Requirement ▸ The records below are to be copied exactly, with every picture left out.

Stored dataset items:
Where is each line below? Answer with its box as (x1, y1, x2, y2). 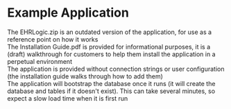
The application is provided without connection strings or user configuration (7, 65, 225, 73)
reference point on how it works (7, 35, 99, 43)
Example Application (7, 5, 130, 21)
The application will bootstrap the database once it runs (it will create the (7, 79, 216, 87)
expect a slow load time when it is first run (7, 94, 128, 102)
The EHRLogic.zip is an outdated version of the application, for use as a (7, 28, 212, 36)
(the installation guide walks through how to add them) (7, 72, 163, 81)
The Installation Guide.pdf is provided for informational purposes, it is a (7, 42, 211, 51)

Finished task ▸
Where is each line below? Answer with its box as (x1, y1, x2, y2). 
The application is provided without connection strings or user configuration (7, 65, 225, 73)
reference point on how it works (7, 35, 99, 43)
Example Application (7, 5, 130, 21)
The application will bootstrap the database once it runs (it will create the (7, 79, 216, 87)
expect a slow load time when it is first run (7, 94, 128, 102)
The EHRLogic.zip is an outdated version of the application, for use as a (7, 28, 212, 36)
(the installation guide walks through how to add them) (7, 72, 163, 81)
The Installation Guide.pdf is provided for informational purposes, it is a (7, 42, 211, 51)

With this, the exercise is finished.